Location
- 245 College Road Smithfield, North Carolina 27521 United States
- Coordinates: 35°30′02″N 78°20′02″W﻿ / ﻿35.5005°N 78.3340°W

Information
- Other names: JCECA; ECA;
- Type: Public vocational school
- Established: 2008
- School district: Johnston County School District
- NCES School ID: 370237003116
- Principal: Robert Daniels
- Teaching staff: 10.50 (on an FTE basis)
- Grades: 9–13
- Enrollment: 282 (2023-2024)
- Student to teacher ratio: 26.86
- Mascot: Lions
- Website: www.johnston.k12.nc.us/jceca

= Johnston County Early College Academy =

Johnston County Early College Academy (JCECA or ECA) is a public vocational, early college high school in Smithfield, North Carolina, United States. It was established in 2008 and is part of the Johnston County School District. It operates at the Johnston Community College campus at the Smith Building.

== Curriculum ==
After applying and getting accepted, students at the school are dual enrolled in JCC and JCCTLA. The primary mission is to prepare students with the general qualifications to transfer to a 4-year college. A diploma and an associate degree are both awarded upon graduation. The program is five years long to accommodate the extra classes needed for graduation.
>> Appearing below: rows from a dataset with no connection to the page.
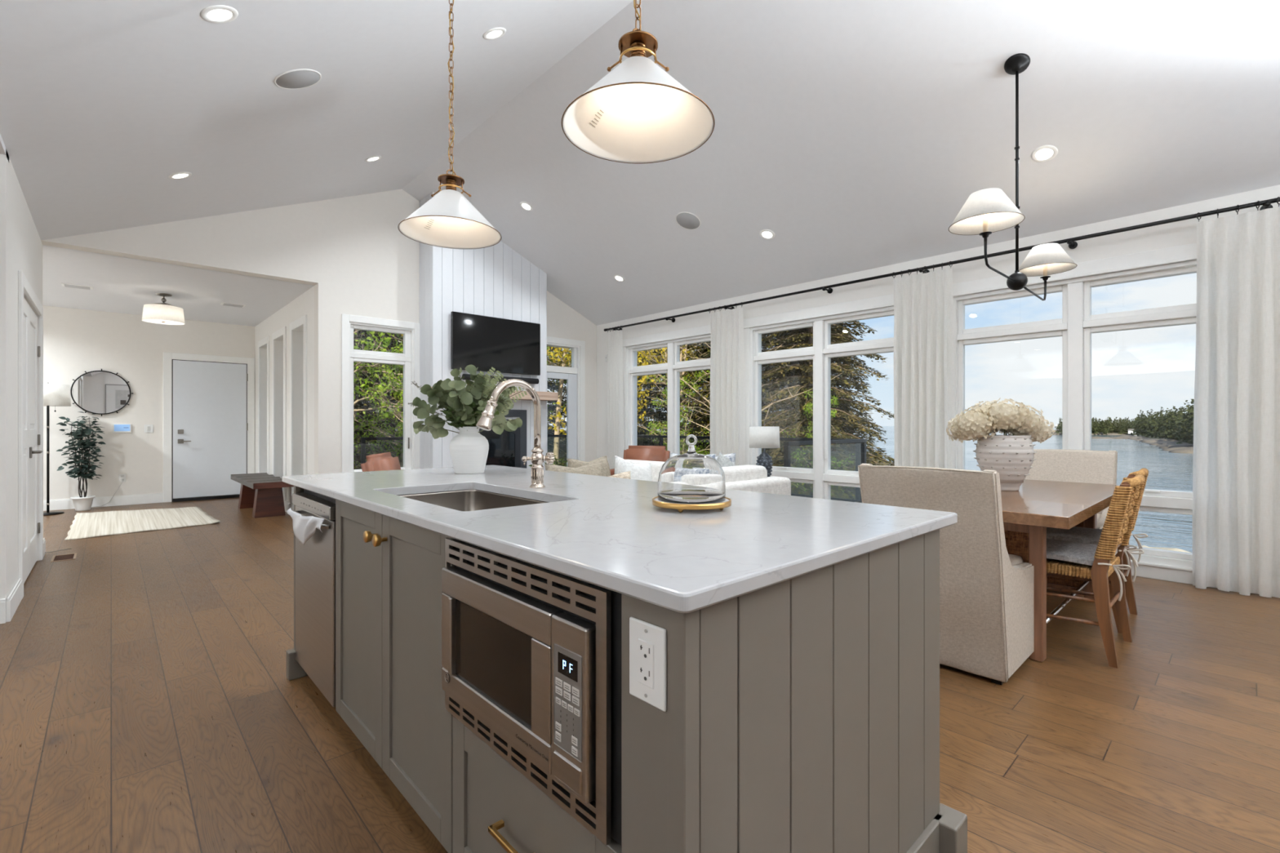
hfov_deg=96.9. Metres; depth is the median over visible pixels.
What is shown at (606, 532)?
countertop
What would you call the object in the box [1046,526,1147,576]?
seat cushion
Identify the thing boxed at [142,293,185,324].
lamp
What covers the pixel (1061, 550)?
seat cushion
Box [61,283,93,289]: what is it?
ceiling vent
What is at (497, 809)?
drawer
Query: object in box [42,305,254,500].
wall
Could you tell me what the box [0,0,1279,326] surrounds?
ceiling
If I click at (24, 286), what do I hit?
trim
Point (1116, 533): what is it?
woven chair
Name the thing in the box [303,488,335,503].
tub
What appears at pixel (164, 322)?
diffuser
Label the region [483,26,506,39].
recessed light
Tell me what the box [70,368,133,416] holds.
round mirror
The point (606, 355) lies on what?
keypad
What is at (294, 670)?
panel
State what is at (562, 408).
broadleaf tree
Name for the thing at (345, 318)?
trim
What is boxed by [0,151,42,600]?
wall
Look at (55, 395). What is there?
floor lamp
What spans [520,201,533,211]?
recessed light
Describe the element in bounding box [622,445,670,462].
cushion
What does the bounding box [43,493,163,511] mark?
baseboard
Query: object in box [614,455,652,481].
throw pillow
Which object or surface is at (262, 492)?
bench
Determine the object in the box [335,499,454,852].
base cabinet
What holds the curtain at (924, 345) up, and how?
hanging from the curtain rod
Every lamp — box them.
[43,382,71,515]
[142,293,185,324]
[397,0,502,248]
[561,0,715,163]
[748,423,779,476]
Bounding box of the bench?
[231,472,293,518]
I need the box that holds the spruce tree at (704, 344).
[644,343,710,446]
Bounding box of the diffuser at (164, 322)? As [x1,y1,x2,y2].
[142,319,184,324]
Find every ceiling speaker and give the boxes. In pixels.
[274,68,321,88]
[675,211,701,229]
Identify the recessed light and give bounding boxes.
[168,172,191,179]
[200,4,238,23]
[364,155,381,161]
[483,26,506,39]
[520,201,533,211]
[613,274,624,281]
[760,229,774,239]
[1031,145,1057,162]
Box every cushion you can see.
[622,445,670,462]
[625,459,664,481]
[721,464,767,482]
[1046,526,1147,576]
[1046,538,1144,600]
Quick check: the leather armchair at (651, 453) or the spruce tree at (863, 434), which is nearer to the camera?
the leather armchair at (651, 453)
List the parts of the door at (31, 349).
handle
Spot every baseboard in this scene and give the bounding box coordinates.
[0,537,45,623]
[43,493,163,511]
[283,499,293,511]
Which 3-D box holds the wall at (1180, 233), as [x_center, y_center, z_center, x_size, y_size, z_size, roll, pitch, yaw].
[2.985,-0.235,5.378,0.200,2.770,10.600,0,0,-43]
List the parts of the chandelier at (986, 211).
lamp shade, arm, stem, arm, lamp shade
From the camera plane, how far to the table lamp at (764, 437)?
6.18 m
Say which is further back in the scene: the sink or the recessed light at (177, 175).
the recessed light at (177, 175)
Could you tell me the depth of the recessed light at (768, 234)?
5.83 m
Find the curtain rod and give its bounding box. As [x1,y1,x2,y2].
[604,197,1279,331]
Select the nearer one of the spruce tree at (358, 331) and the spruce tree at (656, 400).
the spruce tree at (358, 331)
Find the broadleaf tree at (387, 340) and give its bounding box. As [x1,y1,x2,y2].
[353,329,403,435]
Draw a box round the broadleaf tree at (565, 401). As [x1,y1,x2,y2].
[546,348,657,416]
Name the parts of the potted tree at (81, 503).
pot
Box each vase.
[449,426,488,474]
[973,435,1036,491]
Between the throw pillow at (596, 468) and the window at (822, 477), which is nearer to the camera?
the throw pillow at (596, 468)
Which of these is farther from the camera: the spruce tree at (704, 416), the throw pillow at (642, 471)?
the spruce tree at (704, 416)
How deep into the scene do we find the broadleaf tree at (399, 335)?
12.96 m
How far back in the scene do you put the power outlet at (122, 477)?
8.18 m
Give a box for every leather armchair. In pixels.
[360,452,400,471]
[609,445,670,475]
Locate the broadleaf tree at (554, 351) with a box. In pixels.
[396,333,558,381]
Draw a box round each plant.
[408,364,527,439]
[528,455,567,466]
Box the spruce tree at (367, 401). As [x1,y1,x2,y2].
[353,328,403,469]
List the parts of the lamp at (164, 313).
stem, lamp shade
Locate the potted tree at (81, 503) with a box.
[56,411,105,511]
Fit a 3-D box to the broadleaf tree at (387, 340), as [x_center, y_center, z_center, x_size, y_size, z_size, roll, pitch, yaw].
[-6.657,-2.275,12.023,4.052,9.280,5.084,0,0,4]
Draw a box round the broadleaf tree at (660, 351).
[637,343,710,444]
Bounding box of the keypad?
[604,354,608,361]
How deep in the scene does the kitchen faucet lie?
2.14 m
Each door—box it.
[23,297,43,583]
[172,359,248,502]
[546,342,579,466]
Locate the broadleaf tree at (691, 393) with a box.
[646,369,710,454]
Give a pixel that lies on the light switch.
(148, 428)
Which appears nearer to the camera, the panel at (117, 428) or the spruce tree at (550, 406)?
the panel at (117, 428)
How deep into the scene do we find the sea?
60.88 m
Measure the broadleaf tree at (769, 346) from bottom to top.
8.348 m
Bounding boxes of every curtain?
[606,325,624,469]
[708,302,745,466]
[892,261,955,468]
[1192,196,1279,598]
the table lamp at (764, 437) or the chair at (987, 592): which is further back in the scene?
the table lamp at (764, 437)
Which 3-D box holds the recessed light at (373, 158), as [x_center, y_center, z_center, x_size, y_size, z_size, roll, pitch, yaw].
[-2.619,-2.619,5.569,0.148,0.068,0.160,0,0,-43]
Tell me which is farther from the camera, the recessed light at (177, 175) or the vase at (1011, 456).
the recessed light at (177, 175)
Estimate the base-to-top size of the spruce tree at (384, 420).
10.450 m
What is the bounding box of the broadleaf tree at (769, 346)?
[640,330,850,453]
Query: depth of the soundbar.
7.60 m
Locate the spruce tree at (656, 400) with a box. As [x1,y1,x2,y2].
[637,348,691,445]
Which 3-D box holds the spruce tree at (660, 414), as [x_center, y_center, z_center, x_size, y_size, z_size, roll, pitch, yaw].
[1.092,-2.847,21.137,5.978,10.450,5.724,0,0,-19]
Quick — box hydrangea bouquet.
[946,397,1055,443]
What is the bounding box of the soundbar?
[462,373,538,383]
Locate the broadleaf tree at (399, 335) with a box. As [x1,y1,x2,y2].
[353,330,403,457]
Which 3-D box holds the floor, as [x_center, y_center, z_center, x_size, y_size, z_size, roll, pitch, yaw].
[-2.029,1.210,3.461,10.150,0.120,14.630,0,0,-43]
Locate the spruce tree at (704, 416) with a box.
[662,331,807,493]
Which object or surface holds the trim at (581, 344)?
attached to the wall at (354, 254)
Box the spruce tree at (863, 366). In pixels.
[761,320,886,488]
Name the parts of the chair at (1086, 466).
seat
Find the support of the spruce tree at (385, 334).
on the ground
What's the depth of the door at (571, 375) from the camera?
8.89 m
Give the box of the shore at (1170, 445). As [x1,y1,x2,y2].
[1050,432,1193,453]
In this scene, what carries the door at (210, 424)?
in the wall at (76, 341)
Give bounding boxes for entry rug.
[64,506,220,540]
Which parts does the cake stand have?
marble plate
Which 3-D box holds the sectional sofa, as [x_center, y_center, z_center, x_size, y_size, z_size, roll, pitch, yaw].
[-0.246,0.750,4.958,2.400,0.800,2.110,0,0,-43]
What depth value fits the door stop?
5.18 m
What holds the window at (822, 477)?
in the wall at (1180, 233)
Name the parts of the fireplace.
glass
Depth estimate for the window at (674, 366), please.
8.00 m
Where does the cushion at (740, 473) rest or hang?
on the sectional sofa
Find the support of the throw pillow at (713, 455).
on the sectional sofa
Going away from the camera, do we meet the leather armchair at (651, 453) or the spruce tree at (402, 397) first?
the leather armchair at (651, 453)
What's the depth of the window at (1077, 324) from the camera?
4.62 m
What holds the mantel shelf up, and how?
attached to the wall at (495, 281)
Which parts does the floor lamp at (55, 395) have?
lamp shade
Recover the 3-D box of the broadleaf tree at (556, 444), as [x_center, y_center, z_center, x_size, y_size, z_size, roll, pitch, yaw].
[-2.420,-2.556,16.804,4.178,10.007,2.853,0,0,24]
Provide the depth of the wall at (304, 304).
7.56 m
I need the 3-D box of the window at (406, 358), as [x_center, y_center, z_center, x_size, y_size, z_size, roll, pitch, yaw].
[-3.192,-0.310,6.976,0.760,1.820,0.200,0,0,-43]
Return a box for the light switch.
[144,424,153,432]
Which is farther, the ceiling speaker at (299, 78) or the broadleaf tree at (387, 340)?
the broadleaf tree at (387, 340)
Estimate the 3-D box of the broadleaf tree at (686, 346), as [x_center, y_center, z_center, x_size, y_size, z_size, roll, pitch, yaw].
[1.447,-1.536,15.851,4.208,7.857,3.626,0,0,40]
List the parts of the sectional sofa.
frame
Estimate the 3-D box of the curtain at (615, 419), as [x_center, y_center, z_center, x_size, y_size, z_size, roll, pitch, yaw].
[-0.382,-0.180,8.659,0.100,2.648,0.353,0,0,-43]
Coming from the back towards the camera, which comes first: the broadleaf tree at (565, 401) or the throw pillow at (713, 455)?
the broadleaf tree at (565, 401)
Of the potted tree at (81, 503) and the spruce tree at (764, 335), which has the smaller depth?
the potted tree at (81, 503)
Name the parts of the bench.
leg, seat, leg, seat
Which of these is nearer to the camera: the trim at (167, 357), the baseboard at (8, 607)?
the baseboard at (8, 607)
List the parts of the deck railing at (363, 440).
post, rail
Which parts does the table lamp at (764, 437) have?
lamp shade
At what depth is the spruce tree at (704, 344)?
23.74 m
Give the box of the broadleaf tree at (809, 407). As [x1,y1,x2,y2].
[782,388,855,496]
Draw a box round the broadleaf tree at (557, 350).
[546,346,662,440]
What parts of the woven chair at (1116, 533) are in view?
rush seat, leg, leg
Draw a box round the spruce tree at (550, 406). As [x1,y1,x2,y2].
[546,346,569,464]
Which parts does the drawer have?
handle
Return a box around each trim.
[17,270,43,599]
[163,351,254,502]
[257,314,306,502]
[341,313,419,472]
[546,336,585,461]
[622,243,1257,594]
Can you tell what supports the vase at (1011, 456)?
on the dining table
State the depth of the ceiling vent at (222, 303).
7.57 m
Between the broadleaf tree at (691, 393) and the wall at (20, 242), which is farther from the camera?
the broadleaf tree at (691, 393)
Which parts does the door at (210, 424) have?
handle
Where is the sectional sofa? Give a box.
[625,459,791,495]
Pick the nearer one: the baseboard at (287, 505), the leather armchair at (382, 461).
the leather armchair at (382, 461)
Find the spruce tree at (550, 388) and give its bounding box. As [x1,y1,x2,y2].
[547,346,566,456]
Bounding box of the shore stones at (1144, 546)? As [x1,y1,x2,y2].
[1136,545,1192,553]
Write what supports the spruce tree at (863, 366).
on the ground
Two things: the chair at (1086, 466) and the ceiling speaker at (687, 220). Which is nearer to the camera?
the chair at (1086, 466)
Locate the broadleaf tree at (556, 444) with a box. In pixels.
[546,348,571,465]
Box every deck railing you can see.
[360,434,566,469]
[637,435,860,502]
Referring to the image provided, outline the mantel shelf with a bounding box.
[431,386,558,400]
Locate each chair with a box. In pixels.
[857,463,1034,684]
[1024,448,1117,529]
[1046,467,1148,633]
[1046,474,1145,668]
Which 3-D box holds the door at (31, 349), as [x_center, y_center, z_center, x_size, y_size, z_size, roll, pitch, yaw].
[-4.640,0.106,4.323,0.105,2.063,1.392,0,0,-43]
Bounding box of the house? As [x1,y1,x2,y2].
[1128,428,1135,433]
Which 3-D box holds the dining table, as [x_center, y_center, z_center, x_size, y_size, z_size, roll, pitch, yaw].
[2.258,0.775,3.474,1.920,0.750,0.935,0,0,-43]
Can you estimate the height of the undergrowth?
2.197 m
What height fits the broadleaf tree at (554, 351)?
8.506 m
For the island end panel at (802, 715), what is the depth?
1.03 m
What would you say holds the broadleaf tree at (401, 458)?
on the ground
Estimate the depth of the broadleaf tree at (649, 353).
19.07 m
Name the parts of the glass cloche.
ring knob
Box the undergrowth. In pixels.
[354,445,855,499]
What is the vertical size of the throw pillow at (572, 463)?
0.453 m
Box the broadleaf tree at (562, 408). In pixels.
[399,346,571,431]
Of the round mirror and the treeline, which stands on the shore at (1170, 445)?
the treeline
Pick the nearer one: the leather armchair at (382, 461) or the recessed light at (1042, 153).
the recessed light at (1042, 153)
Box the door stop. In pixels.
[44,548,71,552]
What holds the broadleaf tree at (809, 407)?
on the ground
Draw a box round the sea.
[395,426,1193,552]
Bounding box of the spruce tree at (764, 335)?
[688,333,798,445]
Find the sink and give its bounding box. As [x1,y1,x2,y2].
[397,488,549,511]
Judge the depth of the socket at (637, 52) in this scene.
1.64 m
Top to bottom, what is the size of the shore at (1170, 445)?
3.094 m
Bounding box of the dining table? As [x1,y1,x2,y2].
[1000,479,1119,662]
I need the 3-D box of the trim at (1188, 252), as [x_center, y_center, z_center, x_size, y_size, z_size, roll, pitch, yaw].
[1.986,-0.085,6.307,0.095,2.470,6.660,0,0,-43]
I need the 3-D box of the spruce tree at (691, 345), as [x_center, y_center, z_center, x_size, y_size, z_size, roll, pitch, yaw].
[2.816,-1.679,18.419,5.102,8.250,5.102,0,0,3]
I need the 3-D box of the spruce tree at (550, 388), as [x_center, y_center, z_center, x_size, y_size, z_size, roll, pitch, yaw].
[-4.913,-2.576,24.238,6.029,9.750,6.030,0,0,-4]
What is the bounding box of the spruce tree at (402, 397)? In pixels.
[389,396,403,457]
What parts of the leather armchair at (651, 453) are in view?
arm
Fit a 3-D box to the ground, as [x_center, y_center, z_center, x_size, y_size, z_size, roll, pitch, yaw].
[-4.238,4.079,30.221,105.000,4.143,130.000,0,0,-43]
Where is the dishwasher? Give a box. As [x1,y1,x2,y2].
[286,488,335,706]
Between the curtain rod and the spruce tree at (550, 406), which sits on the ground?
the spruce tree at (550, 406)
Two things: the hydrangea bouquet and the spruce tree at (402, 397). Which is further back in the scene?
the spruce tree at (402, 397)
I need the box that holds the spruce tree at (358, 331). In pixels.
[353,330,403,450]
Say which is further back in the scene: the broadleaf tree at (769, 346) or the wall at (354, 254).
the broadleaf tree at (769, 346)
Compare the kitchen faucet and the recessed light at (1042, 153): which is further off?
the recessed light at (1042, 153)
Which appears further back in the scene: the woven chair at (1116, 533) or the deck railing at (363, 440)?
the deck railing at (363, 440)
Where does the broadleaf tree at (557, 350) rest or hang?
on the ground
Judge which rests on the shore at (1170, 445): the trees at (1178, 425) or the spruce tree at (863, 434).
the trees at (1178, 425)
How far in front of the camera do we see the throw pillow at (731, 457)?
5.31 m
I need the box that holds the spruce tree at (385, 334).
[353,331,403,462]
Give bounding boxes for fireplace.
[479,409,526,468]
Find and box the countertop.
[282,465,957,613]
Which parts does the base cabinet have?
door, knob, knob, door
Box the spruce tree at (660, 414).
[637,344,709,452]
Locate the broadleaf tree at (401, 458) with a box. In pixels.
[353,337,403,469]
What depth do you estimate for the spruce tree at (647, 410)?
24.30 m
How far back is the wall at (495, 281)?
7.21 m
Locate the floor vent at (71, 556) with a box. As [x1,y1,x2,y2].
[50,553,76,562]
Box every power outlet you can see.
[119,474,125,482]
[629,617,666,711]
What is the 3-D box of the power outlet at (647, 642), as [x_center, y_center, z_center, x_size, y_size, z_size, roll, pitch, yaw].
[0.011,0.368,0.880,0.008,0.124,0.081,0,0,-43]
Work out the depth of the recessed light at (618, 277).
7.55 m
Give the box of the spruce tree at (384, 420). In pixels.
[353,333,403,458]
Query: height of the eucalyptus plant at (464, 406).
0.363 m
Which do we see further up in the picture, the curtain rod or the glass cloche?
the curtain rod
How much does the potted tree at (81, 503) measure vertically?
1.340 m
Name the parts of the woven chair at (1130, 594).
leg, leg
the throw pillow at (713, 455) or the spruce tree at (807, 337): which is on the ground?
the spruce tree at (807, 337)
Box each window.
[349,321,413,472]
[626,333,711,457]
[750,306,893,499]
[952,259,1196,568]
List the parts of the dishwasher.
handle, control panel
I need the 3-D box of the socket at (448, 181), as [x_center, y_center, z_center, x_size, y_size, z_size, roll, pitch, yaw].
[-0.858,-1.081,2.578,0.047,0.062,0.047,0,0,-43]
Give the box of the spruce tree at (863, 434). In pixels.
[761,321,894,499]
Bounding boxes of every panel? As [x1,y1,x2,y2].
[112,423,131,432]
[286,485,307,680]
[622,528,967,852]
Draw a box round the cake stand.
[652,496,731,512]
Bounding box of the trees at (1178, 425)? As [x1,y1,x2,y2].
[1130,399,1194,445]
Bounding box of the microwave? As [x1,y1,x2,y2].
[441,537,622,845]
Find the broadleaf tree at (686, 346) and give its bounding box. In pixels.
[637,342,773,454]
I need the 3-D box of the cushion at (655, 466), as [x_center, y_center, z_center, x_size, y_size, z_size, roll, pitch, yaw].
[0.054,0.530,5.941,0.220,0.320,0.780,0,0,-43]
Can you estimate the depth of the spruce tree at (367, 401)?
13.71 m
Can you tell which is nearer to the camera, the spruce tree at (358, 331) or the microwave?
the microwave
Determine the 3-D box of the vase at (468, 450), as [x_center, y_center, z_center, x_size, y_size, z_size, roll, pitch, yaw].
[-0.849,0.120,2.824,0.188,0.231,0.188,0,0,-43]
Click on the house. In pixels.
(1130, 431)
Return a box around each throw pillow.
[544,461,604,476]
[566,455,610,476]
[608,471,631,479]
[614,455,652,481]
[670,453,715,458]
[699,453,735,465]
[716,452,736,466]
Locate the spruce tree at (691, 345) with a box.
[660,342,777,453]
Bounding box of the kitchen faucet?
[475,378,554,488]
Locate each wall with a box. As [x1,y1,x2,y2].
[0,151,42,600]
[40,189,596,474]
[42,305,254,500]
[254,285,314,503]
[419,191,546,470]
[596,184,1279,458]
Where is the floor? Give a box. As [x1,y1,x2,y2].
[0,497,1279,852]
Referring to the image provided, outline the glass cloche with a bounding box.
[657,434,725,503]
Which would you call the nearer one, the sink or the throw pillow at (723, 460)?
the sink
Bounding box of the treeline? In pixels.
[1054,417,1135,434]
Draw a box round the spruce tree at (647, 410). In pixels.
[549,351,666,455]
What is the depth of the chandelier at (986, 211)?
3.53 m
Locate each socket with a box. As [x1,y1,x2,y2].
[445,178,456,190]
[630,41,645,57]
[637,638,653,688]
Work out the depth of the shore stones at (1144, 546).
9.73 m
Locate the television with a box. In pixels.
[451,311,540,375]
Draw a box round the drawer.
[453,715,622,852]
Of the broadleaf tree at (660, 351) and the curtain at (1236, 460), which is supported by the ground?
the broadleaf tree at (660, 351)
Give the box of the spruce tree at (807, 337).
[761,320,894,499]
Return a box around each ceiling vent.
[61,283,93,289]
[220,302,245,307]
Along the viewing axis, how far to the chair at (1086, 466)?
4.34 m
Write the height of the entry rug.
0.026 m
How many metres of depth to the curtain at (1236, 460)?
3.88 m
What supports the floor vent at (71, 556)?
in the floor
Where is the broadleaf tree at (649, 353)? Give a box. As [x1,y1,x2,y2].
[637,352,657,364]
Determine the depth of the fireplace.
7.61 m
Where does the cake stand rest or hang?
on the countertop
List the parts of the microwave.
door, keypad plate, control panel
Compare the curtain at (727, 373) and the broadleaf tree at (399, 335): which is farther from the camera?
the broadleaf tree at (399, 335)
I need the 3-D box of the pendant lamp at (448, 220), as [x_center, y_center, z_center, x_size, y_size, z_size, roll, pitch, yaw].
[-0.858,-1.597,2.578,0.446,1.453,0.446,0,0,45]
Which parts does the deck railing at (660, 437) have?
post, rail, rail, post
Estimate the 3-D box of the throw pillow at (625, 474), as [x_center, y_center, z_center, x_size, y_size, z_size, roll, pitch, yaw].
[-0.221,0.525,4.086,0.440,0.371,0.170,0,0,-37]
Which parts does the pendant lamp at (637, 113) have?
hook arm, cord, lamp shade, chain, bulb, hook arm
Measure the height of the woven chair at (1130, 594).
0.896 m
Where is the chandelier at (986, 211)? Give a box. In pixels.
[948,53,1077,300]
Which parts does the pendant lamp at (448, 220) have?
hook arm, lamp shade, cord, chain, hook arm
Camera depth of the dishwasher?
2.28 m
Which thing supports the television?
attached to the wall at (495, 281)
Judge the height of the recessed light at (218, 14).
0.068 m
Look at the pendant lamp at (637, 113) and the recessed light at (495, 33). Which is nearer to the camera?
the pendant lamp at (637, 113)
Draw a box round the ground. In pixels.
[548,437,890,488]
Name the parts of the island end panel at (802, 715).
corner post, beadboard panel, moulding
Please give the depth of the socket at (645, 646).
0.88 m
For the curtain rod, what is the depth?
4.89 m
The schedule does not follow the traditional Johnston County School schedule and instead follows the Johnston Community College calendar.

== Achievement ==
According to The News & Observer, "Middle College and its 5-year-old sibling, Early College, have consistently outperformed other high schools in Johnston, posting high test scores and earning the county’s only A’s from the state."